Copy out all lines in the material below that contain the string "della".

→ THE INPUT
==============================

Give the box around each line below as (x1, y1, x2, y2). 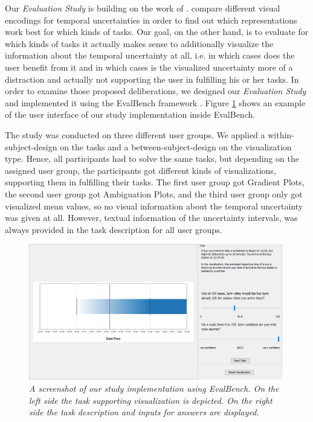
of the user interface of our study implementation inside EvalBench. (5, 108, 256, 121)
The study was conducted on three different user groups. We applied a (5, 128, 265, 141)
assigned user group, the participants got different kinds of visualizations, (5, 164, 276, 176)
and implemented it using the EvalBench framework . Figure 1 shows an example (5, 96, 306, 109)
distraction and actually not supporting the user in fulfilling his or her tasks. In (5, 72, 299, 85)
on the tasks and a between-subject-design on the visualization (60, 140, 292, 153)
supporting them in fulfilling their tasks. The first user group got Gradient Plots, (5, 176, 305, 188)
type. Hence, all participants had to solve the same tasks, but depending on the (5, 152, 299, 165)
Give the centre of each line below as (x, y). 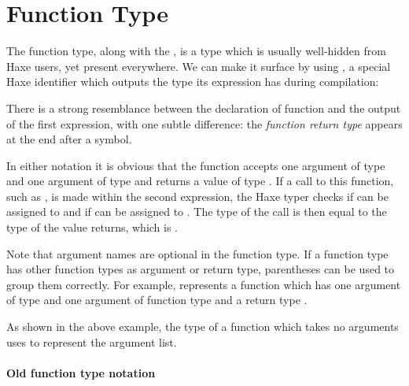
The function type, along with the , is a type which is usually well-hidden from (196, 51)
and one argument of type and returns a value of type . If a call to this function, (200, 181)
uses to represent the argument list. (92, 341)
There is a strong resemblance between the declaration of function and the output (204, 108)
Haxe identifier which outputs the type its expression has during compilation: (193, 82)
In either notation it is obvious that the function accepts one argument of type (196, 165)
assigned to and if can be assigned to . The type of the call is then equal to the (197, 212)
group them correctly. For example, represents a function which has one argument (204, 284)
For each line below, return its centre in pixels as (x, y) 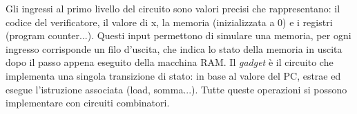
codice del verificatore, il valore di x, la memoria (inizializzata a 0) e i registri (169, 22)
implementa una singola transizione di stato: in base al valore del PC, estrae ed (173, 75)
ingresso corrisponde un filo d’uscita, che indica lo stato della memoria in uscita (174, 48)
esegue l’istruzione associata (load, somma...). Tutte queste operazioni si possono (176, 89)
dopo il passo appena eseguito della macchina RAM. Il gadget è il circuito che (170, 62)
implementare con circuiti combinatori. (88, 103)
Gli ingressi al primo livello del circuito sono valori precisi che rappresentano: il (173, 8)
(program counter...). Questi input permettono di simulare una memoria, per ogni (178, 35)
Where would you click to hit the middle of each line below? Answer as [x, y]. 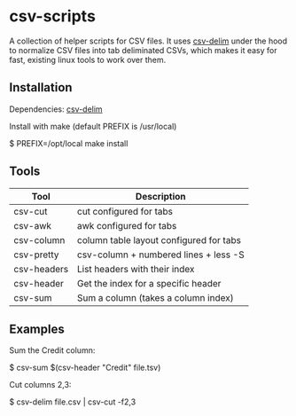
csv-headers [41, 269]
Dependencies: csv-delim [56, 109]
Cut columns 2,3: [40, 385]
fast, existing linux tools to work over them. [88, 59]
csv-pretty [36, 255]
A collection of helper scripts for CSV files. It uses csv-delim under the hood [148, 41]
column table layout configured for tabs [159, 239]
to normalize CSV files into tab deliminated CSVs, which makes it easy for [143, 50]
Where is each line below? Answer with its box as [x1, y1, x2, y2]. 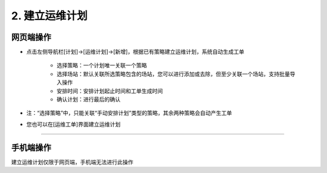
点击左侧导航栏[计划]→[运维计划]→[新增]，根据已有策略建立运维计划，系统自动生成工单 [26, 48, 245, 56]
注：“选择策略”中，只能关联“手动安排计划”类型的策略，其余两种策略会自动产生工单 [26, 109, 233, 117]
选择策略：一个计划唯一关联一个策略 [56, 62, 147, 69]
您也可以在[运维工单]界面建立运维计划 [26, 120, 121, 128]
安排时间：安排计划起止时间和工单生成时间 [56, 87, 163, 94]
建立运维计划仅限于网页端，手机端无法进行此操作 [11, 158, 133, 166]
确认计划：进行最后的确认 [56, 96, 121, 103]
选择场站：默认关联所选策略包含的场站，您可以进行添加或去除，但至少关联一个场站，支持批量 [56, 70, 290, 77]
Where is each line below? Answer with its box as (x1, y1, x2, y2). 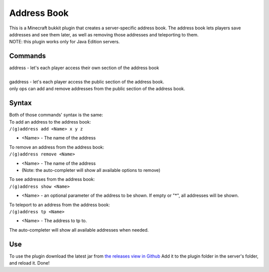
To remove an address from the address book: (9, 144, 105, 150)
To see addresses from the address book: (9, 176, 95, 182)
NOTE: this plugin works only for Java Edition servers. (9, 39, 120, 45)
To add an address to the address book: (9, 119, 91, 125)
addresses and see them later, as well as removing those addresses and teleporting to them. (9, 31, 199, 37)
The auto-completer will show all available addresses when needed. (9, 227, 149, 233)
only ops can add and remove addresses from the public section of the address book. (9, 86, 185, 92)
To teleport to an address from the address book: (9, 202, 110, 208)
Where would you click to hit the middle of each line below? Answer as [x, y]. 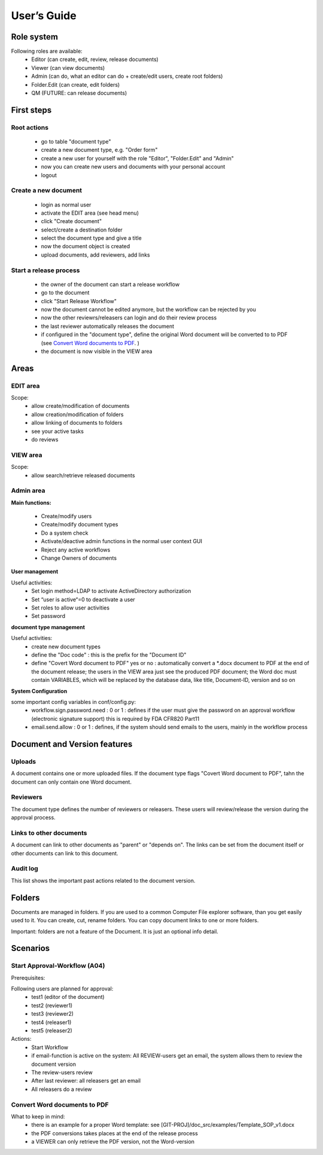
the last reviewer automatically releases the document [108, 326]
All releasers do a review [62, 1089]
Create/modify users [66, 516]
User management [35, 572]
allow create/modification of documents [80, 406]
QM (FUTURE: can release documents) [79, 93]
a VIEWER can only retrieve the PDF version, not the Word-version [113, 1142]
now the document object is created [86, 246]
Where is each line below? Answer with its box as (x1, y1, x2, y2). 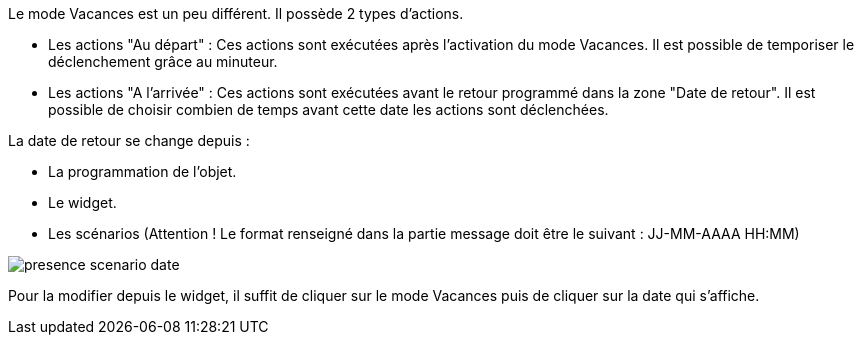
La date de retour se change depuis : (8, 132, 250, 149)
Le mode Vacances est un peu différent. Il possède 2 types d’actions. (8, 5, 464, 22)
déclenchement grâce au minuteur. (48, 53, 278, 70)
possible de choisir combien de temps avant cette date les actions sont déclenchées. (48, 101, 609, 118)
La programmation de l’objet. (48, 163, 237, 180)

==============================

→ SOLUTION TO THE EXERCISE
ingresso corrisponde un filo d’uscita, che indica lo stato della memoria in uscita (174, 48)
dopo il passo appena eseguito della macchina RAM. Il gadget è il circuito che (170, 62)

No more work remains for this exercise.